You can live stream all of these launches on various websites which will be linked throughout this article. Some of them might be more interesting than others but overall they will all be quite the sight to watch. Whenever something is sent into space, it is quite the event.

Around 7:19 PM EDT on the 28th of August, a SpaceX Falcon 9 rocket will be launching from Cape Canaveral. This will be carrying a satellite up and into the sky for Argentina’s space agency according to Space.com. This satellite will be the SAOCOM 1B and is designed to provide radar imagery to help emergency responders monitor certain things. 

On the 29th, A ULA Delta IV Heavy rocket is scheduled to launch the ‘NROL-44’ which is some kind of ‘spy satellite.’ This is something you can see as it happens by clicking here or watching the video below when the event occurs. Coverage begins at almost 2 am EDT on the date noted above. 

Space.com also wrote as follows covering the other three launches happening this week:

A few hours later, on the other side of the world, Rocket Lab’s Electron booster will roar to life in a return-to-flight mission, it’s first after a July 4 anomaly.
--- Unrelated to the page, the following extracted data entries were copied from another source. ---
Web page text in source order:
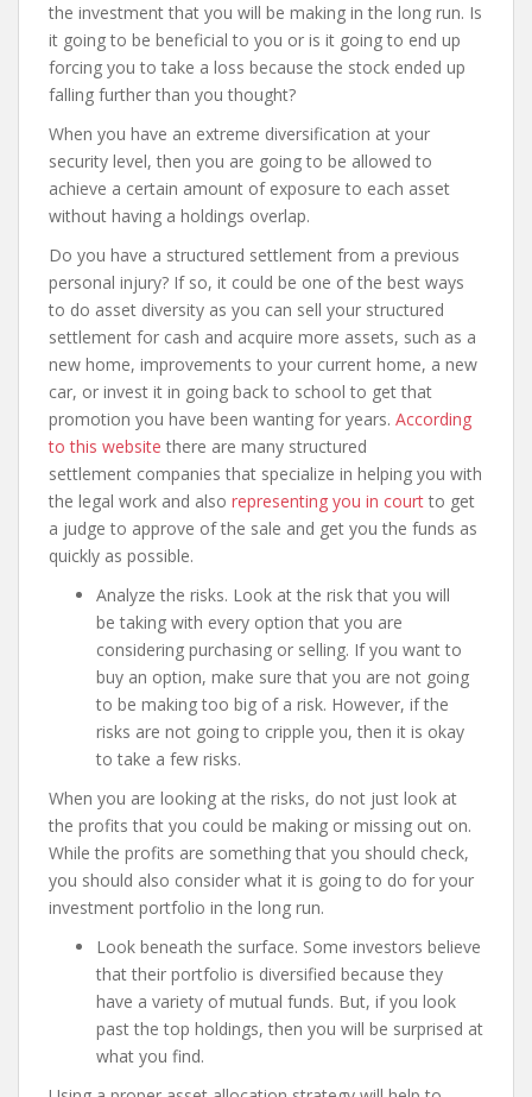
the investment that you will be making in the long run. Is
it going to be beneficial to you or is it going to end up
forcing you to take a loss because the stock ended up
falling further than you thought?
When you have an extreme diversification at your
security level, then you are going to be allowed to
achieve a certain amount of exposure to each asset
without having a holdings overlap.
Do you have a structured settlement from a previous
personal injury? If so, it could be one of the best ways
to do asset diversity as you can sell your structured
settlement for cash and acquire more assets, such as a
new home, improvements to your current home, a new
car, or invest it in going back to school to get that
promotion you have been wanting for years. According
to this website there are many structured
settlement companies that specialize in helping you with
the legal work and also representing you in court to get
a judge to approve of the sale and get you the funds as
quickly as possible.
Analyze the risks. Look at the risk that you will
be taking with every option that you are
considering purchasing or selling. If you want to
buy an option, make sure that you are not going
to be making too big of a risk. However, if the
risks are not going to cripple you, then it is okay
to take a few risks.
When you are looking at the risks, do not just look at
the profits that you could be making or missing out on.
While the profits are something that you should check,
you should also consider what it is going to do for your
investment portfolio in the long run.
Look beneath the surface. Some investors believe
that their portfolio is diversified because they
have a variety of mutual funds. But, if you look
past the top holdings, then you will be surprised at
what you find.
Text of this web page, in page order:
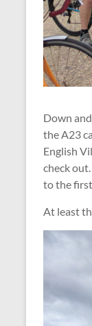
Down
the A23
English
check
to the
At least
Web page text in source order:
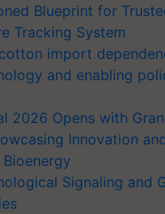
Blueprint for
Tracking System
import
and enabling
2026 Opens with
Innovation
Signaling and

If all goes according to plan, Electron will launch from Rocket Lab’s New Zealand complex at 11:05 p.m. EDT on Friday (0305 GMT on Saturday, Aug. 29), carrying the Sequoia Earth-observation satellite to orbit for San Francisco company Capella Space.

SpaceX will be back in action on Sunday (Aug. 30), launching 60 of its Starlink internet satellites atop a Falcon 9. Liftoff is scheduled to take place at 10:08 a.m. EDT (1408 GMT) from NASA’s Kennedy Space Center, which is next door to Cape Canaveral Air Force Station.
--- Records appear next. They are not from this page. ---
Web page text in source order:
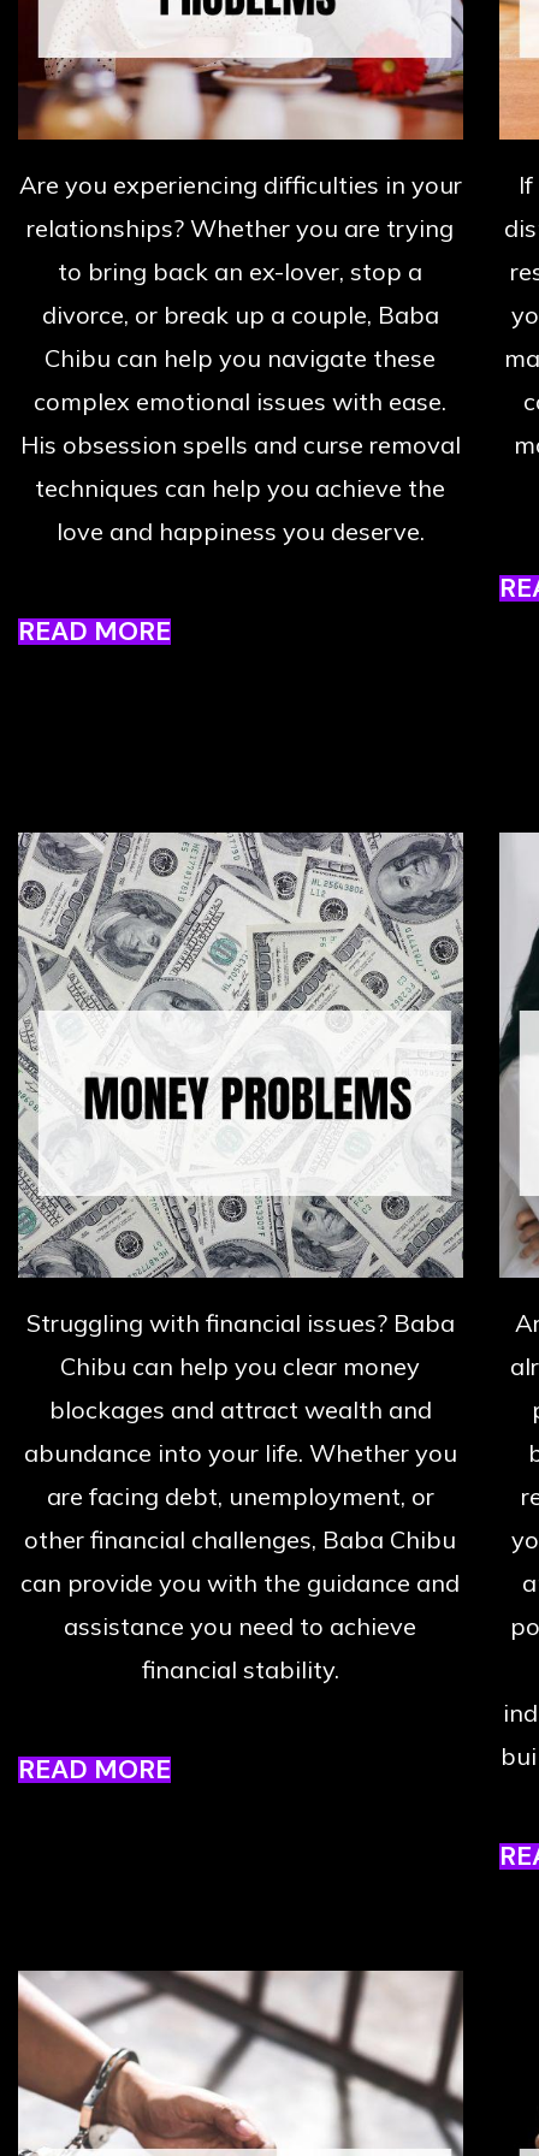
Are you experiencing difficulties in your
relationships? Whether you are trying
to bring back an ex-lover, stop a
divorce, or break up a couple, Baba
Chibu can help you navigate these
complex emotional issues with ease.
His obsession spells and curse removal
techniques can help you achieve the
love and happiness you deserve.
READ MORE
Struggling with financial issues? Baba
Chibu can help you clear money
blockages and attract wealth and
abundance into your life. Whether you
are facing debt, unemployment, or
other financial challenges, Baba Chibu
can provide you with the guidance and
assistance you need to achieve
financial stability.
READ MORE
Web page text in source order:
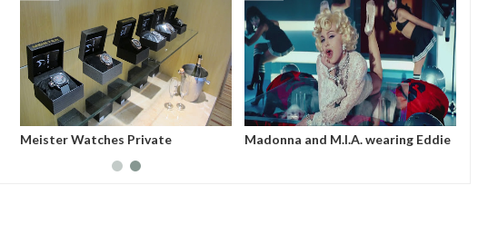
Meister Watches Private
Madonna and M.I.A. wearing Eddie

California-based startup Astra will round out the launch party Sunday night. The company plans to launch its first orbital mission at 10 p.m. EDT (0200 GMT on Monday, Aug. 31), sending its Rocket 3.1 skyward from the Pacific Spaceport Complex on Alaska’s Kodiak Island.

While we do have launches quite frequently, seeing so many in one week is quite interesting. There seems to be a lot going on in space as of late and honestly, more and more advances are being made. As noted above even Space X is going to be launching 60 of their Starlink internet satellites this week and that’s something many of us didn’t realize would come so soon. 

Yes, these launches are carrying things like satellites and not people but they are still bits of history worth watching if you have the time. We also at the moment don’t know how successful all of them will be. Things can go wrong with things like this and well, you never know what’s going to happen.